Kalkınma Bakanlığının “Cazibe Merkezlerini Destekleme Programı” kapsamında inşa edilen müze, 10 bin metrekare kapalı alan olmak üzere toplamda 50 bin metrekarelik bir alanda kuruldu. Müzede, başta Urartular olmak üzere Roma, Bizans, Selçuklu, Akkoyunlu, Karakoyunlu ve Osmanlı dönemlerine ait 42 binden fazla eserden yaklaşık 3 bini sergileniyor.
Van Müze Müdürü Erdal Acar, Van’ın tarihinin paleolitik dönemden Selçuklu ve Osmanlı dönemlerine kadar uzandığını anlattı. Acar, Van’ın İpekyolu üzerinde yer alması nedeniyle birçok medeniyete ev sahipliği yaptığını vurguladı ve 2011 depremi sonrasında hasar gören eski müze binasının yerine, 2012’de temeli atılan yeni müze binasının 2019’da tamamlandığını aktardı.
Müzede 23 teşhir holü, konferans salonu, sergi salonları, çocuk atölyeleri, oyun alanları, derslikler, dinlenme alanları ve satış stantları bulunuyor. Paleolitik dönemden İslami dönemlere kadar geniş bir yelpazede kronolojik olarak düzenlenen bu salonlar, ziyaretçilerine adeta bir zaman yolculuğu sunuyor.

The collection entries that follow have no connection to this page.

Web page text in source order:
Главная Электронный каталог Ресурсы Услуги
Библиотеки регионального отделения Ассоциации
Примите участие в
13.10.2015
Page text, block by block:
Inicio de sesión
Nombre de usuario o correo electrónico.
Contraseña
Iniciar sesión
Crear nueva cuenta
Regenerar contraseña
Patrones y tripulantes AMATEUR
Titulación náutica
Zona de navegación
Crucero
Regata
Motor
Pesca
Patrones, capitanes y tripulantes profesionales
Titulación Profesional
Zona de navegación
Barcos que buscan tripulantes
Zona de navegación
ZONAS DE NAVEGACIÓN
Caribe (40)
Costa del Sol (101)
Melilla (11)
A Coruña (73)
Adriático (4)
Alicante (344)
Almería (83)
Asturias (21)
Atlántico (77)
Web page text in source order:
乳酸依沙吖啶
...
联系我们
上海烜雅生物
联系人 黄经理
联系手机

Acar, müzelerin kültür varlıklarının korunması ve gelecek kuşaklara aktarılması açısından önemine değinerek, her yıl kazılar, yüzey araştırmaları, hibe ve satış gibi yöntemlerle yeni eserlerin müzeye kazandırıldığını ifade etti. Van Müzesi'nde bulunan 42 binin üzerinde eser, müzeyi Türkiye'nin en zengin koleksiyonlarından birine sahip hale getirdi. Ayrıca, müzede restorasyon ve konservasyon çalışmaları da yapılıyor.

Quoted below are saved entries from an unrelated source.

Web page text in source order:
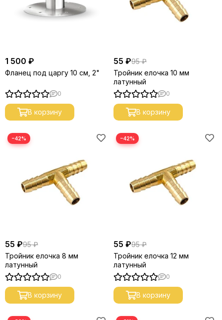
1 500 ₽
Фланец под царгу 10 см, 2"
0
В корзину
55 ₽95 ₽
Тройник елочка 10 мм
латунный
0
В корзину
−42%
55 ₽95 ₽
Тройник елочка 8 мм
латунный
0
В корзину
−42%
55 ₽95 ₽
Тройник елочка 12 мм
латунный
0
В корзину

Van Müzesi'nin yanı sıra Van Kalesi ve Akdamar Adası da Kültür ve Turizm Bakanlığına bağlı. Geçtiğimiz yıl müze ve Van Kalesi'ni yaklaşık 60 bin kişi ziyaret ederken, Akdamar Adası 175 bin ziyaretçiyi ağırladı. 2024 yılının ilk üç ayında ise toplamda 55 bin ziyaretçi sayısına ulaşıldı. Bölgede devam eden kazı çalışmalarından elde edilen eserler de müzeye kazandırılarak ilerleyen dönemlerde sergilenmesi planlanıyor.